From the arm 1 of the coupler 6 through the accelerating system 8 and the correcting phase shifter 9, the microwave power is supplied to the arm 3 of the directional coupler 6. The main part of the microwave power enters the arm 2, and a small fraction of the part goes to the arm 4 of the directional coupler 6 and enters the absorption load 7 in out of phase with a wave from a magnetron or klystron 5.

At the end of the transition process, the amplitudes of the waves entering the arm 2 of the directional coupler 6 from arm 1 and from arm 3, when the coupling coefficient of the directional coupler 6 is resonant and when the traveling wave reaches an integer number of waves in the resonator ring, is compared with a corrective phase shifter 9. AND microwave power from a magnetron, triode or klystron 5 completely enters the traveling wave resonator ring.

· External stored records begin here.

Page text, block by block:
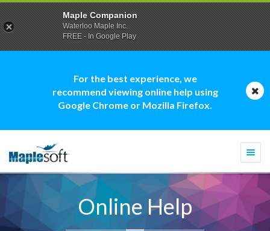
For the best experience, we
recommend viewing online help using
Google Chrome or Mozilla Firefox.
Online Help
Maple Companion
Waterloo Maple Inc.
FREE - In Google Play
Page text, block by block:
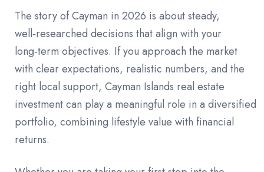
The story of Cayman in 2026 is about steady,
well‑researched decisions that align with your
long‑term objectives. If you approach the market
with clear expectations, realistic numbers, and the
right local support, Cayman Islands real estate
investment can play a meaningful role in a diversified
portfolio, combining lifestyle value with financial
returns.
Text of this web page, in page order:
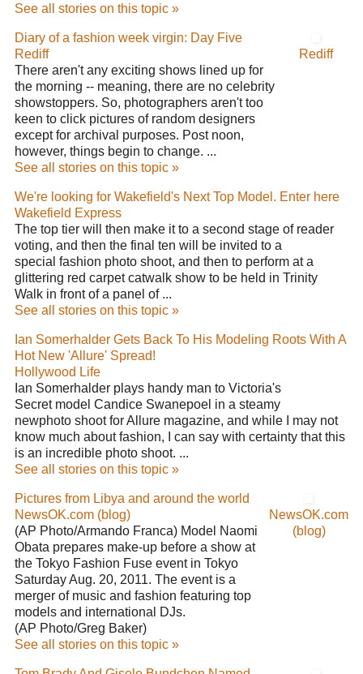
See all stories on this topic »
Diary of a fashion week virgin: Day Five
Rediff
There aren't any exciting shows lined up for
the morning -- meaning, there are no celebrity
showstoppers. So, photographers aren't too
keen to click pictures of random designers
except for archival purposes. Post noon,
however, things begin to change. ...
See all stories on this topic »
Rediff
We're looking for Wakefield's Next Top Model. Enter here
Wakefield Express
The top tier will then make it to a second stage of reader
voting, and then the final ten will be invited to a
special fashion photo shoot, and then to perform at a
glittering red carpet catwalk show to be held in Trinity
Walk in front of a panel of ...
See all stories on this topic »
Ian Somerhalder Gets Back To His Modeling Roots With A
Hot New 'Allure' Spread!
Hollywood Life
Ian Somerhalder plays handy man to Victoria's
Secret model Candice Swanepoel in a steamy
newphoto shoot for Allure magazine, and while I may not
know much about fashion, I can say with certainty that this
is an incredible photo shoot. ...
See all stories on this topic »
Pictures from Libya and around the world
NewsOK.com (blog)
(AP Photo/Armando Franca) Model Naomi
Obata prepares make-up before a show at
the Tokyo Fashion Fuse event in Tokyo
Saturday Aug. 20, 2011. The event is a
merger of music and fashion featuring top
models and international DJs.
(AP Photo/Greg Baker)
See all stories on this topic »
NewsOK.com
(blog)
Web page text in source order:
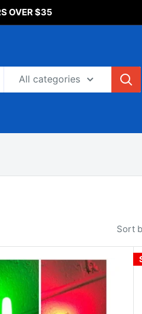
OVER $35
All categories
Sort
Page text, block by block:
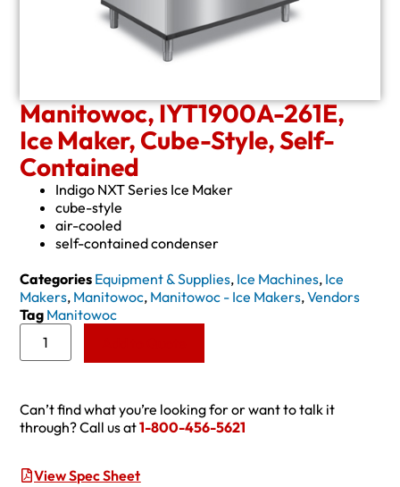
Manitowoc, IYT1900A-261E,
Ice Maker, Cube-Style, Self-
Contained
Indigo NXT Series Ice Maker
cube-style
air-cooled
self-contained condenser
Categories Equipment & Supplies, Ice Machines, Ice
Makers, Manitowoc, Manitowoc - Ice Makers,Vendors
Tag Manitowoc
Can’t find what you’re looking for or want to talk it
through? Call us at1-800-456-5621
View Spec Sheet
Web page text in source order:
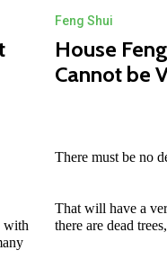
with
Feng Shui
House
Cannot be
There must be no
That will have a
there are dead

After the transition process, the receipt of microwave power in the accelerating system 8 includes a high voltage pulse to the electron injector 14. Then, the injected electrons pass through the focusing system 10 and are accelerated. The control of the beam parameters is carried out by the output devices 11. The microwave power source 5 is powered from the power rack 17, the high-voltage power supply system 13 and the pulse modulator 16. The vacuum is provided by high-vacuum pumps 15. The acceleration is controlled by the control panel 18.

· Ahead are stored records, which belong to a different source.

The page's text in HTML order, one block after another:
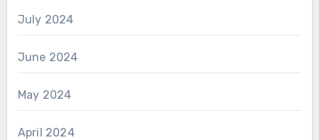
July 2024
June 2024
May 2024
April 2024
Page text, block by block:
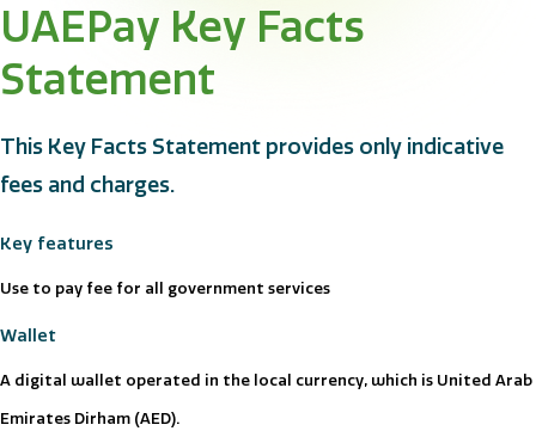
UAEPay Key Facts
Statement
This Key Facts Statement provides only indicative
fees and charges.
Key features
Use to pay fee for all government services
Wallet
A digital wallet operated in the local currency, which is United Arab
Emirates Dirham (AED).
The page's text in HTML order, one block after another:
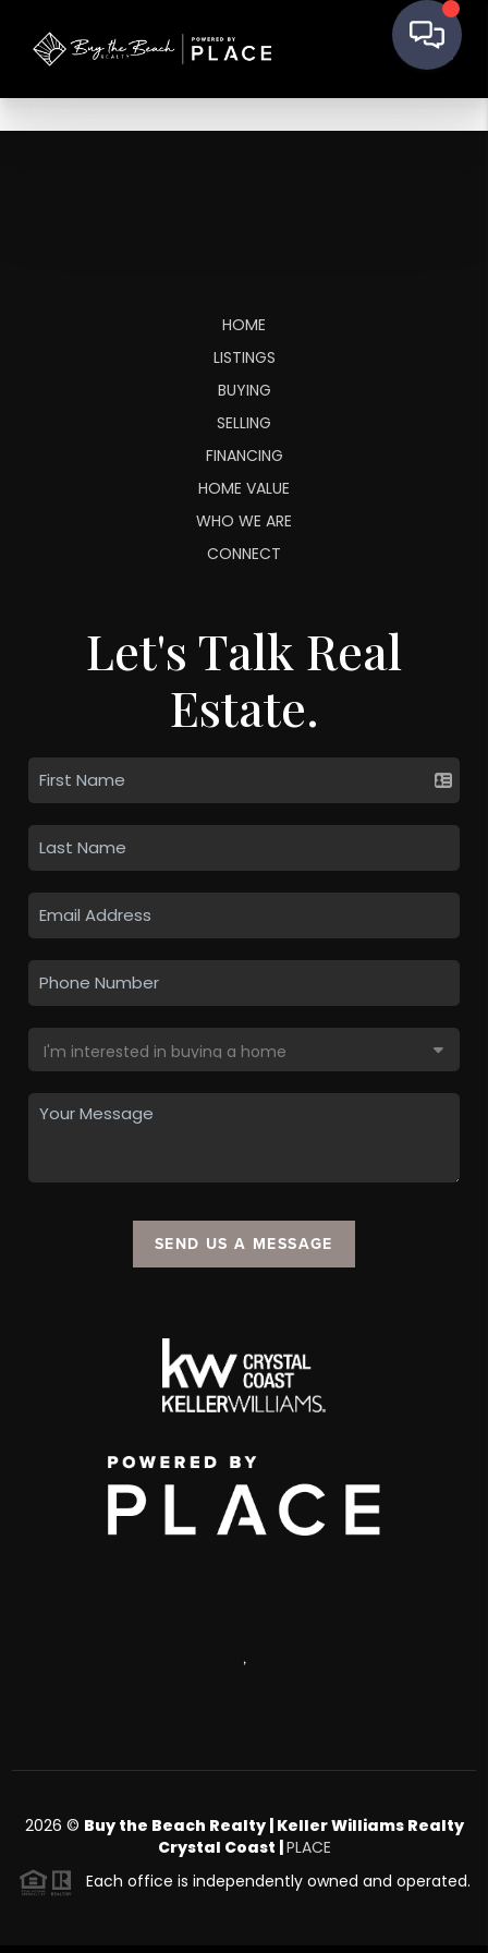
HOME
LISTINGS
BUYING
SELLING
FINANCING
HOME VALUE
WHO WE ARE
CONNECT
Let's Talk Real
Estate.
SEND US A MESSAGE
,
2026 © Buy the Beach Realty | Keller Williams Realty
Crystal Coast |PLACE
Each office is independently owned and operated.
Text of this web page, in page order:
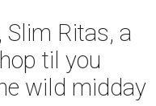
Ritas, a
til you
wild midday
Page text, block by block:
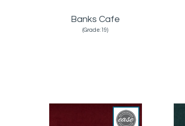
Banks Cafe
(Grade:19)
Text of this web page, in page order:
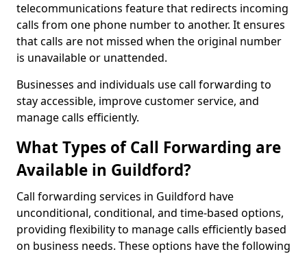
telecommunications feature that redirects incoming
calls from one phone number to another. It ensures
that calls are not missed when the original number
is unavailable or unattended.
Businesses and individuals use call forwarding to
stay accessible, improve customer service, and
manage calls efficiently.
What Types of Call Forwarding are
Available in Guildford?
Call forwarding services in Guildford have
unconditional, conditional, and time-based options,
providing flexibility to manage calls efficiently based
on business needs. These options have the following
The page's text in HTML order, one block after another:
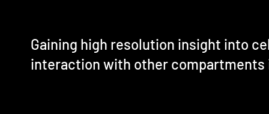
Gaining high resolution insight into
interaction with other compartments
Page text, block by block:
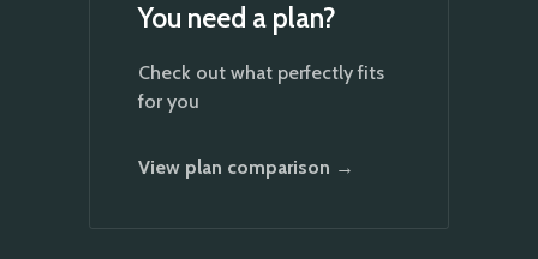
You need a plan?
Check out what perfectly fits
for you
View plan comparison →
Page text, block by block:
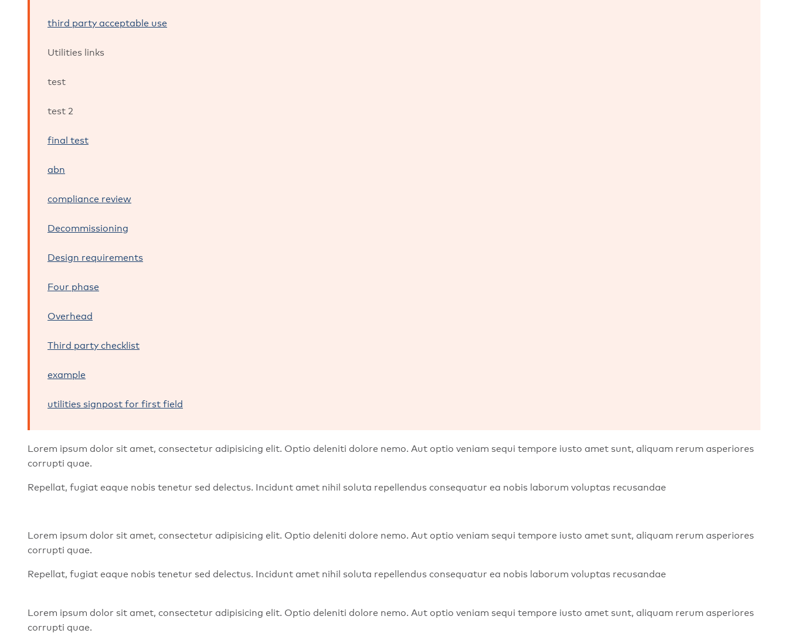
third party acceptable use
Utilities links
test
test 2
final test
abn
compliance review
Decommissioning
Design requirements
Four phase
Overhead
Third party checklist
example
utilities signpost for first field
Lorem ipsum dolor sit amet, consectetur adipisicing elit. Optio deleniti dolore nemo. Aut optio veniam sequi tempore iusto amet sunt, aliquam rerum asperiores
corrupti quae.
Repellat, fugiat eaque nobis tenetur sed delectus. Incidunt amet nihil soluta repellendus consequatur ea nobis laborum voluptas recusandae
Lorem ipsum dolor sit amet, consectetur adipisicing elit. Optio deleniti dolore nemo. Aut optio veniam sequi tempore iusto amet sunt, aliquam rerum asperiores
corrupti quae.
Repellat, fugiat eaque nobis tenetur sed delectus. Incidunt amet nihil soluta repellendus consequatur ea nobis laborum voluptas recusandae
Lorem ipsum dolor sit amet, consectetur adipisicing elit. Optio deleniti dolore nemo. Aut optio veniam sequi tempore iusto amet sunt, aliquam rerum asperiores
corrupti quae.
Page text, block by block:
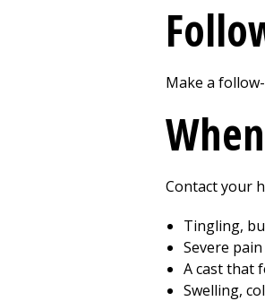
Make a
Contact your
Tingling,
Severe
A cast that
Swelling,

Moreover, in the entire frequency range from 10 to 1 GHz, the coefficient of increase in power in the traveling wave resonator with the accelerating system 8 can be brought up to 40.

Claims (1)

A linear resonant electron accelerator containing a high-frequency system with an accelerating section, a correcting phase shifter, an electron injection system, a vacuum system, a focusing system and a microwave power source, output devices for recording beam parameters, characterized in that the high-frequency system contains a traveling wave resonator made in in the form of a curved waveguide and sequentially installed corrective phase shifter and two shoulders of a directional coupler, a microwave power source, connected absorbed with one shoulder of the directional coupler, and in one of the external shoulders of the directional coupler an absorbing load is installed, and also contains an additional circuit from the traveling wave resonator in the form of a curved waveguide and sequentially installed phase shifter and two shoulders of the directional coupler, and in one of the external shoulders of the directional coupler an absorbing load is installed, and at the input and output of the accelerating section six-pole input and output transformers of the wave type are connected, connected with the shoulders of the directional couplers and phase shifters, and the microwave power source is connected through the waveguide T-shaped tee to the correcting phase shifters and the cavity shoulders.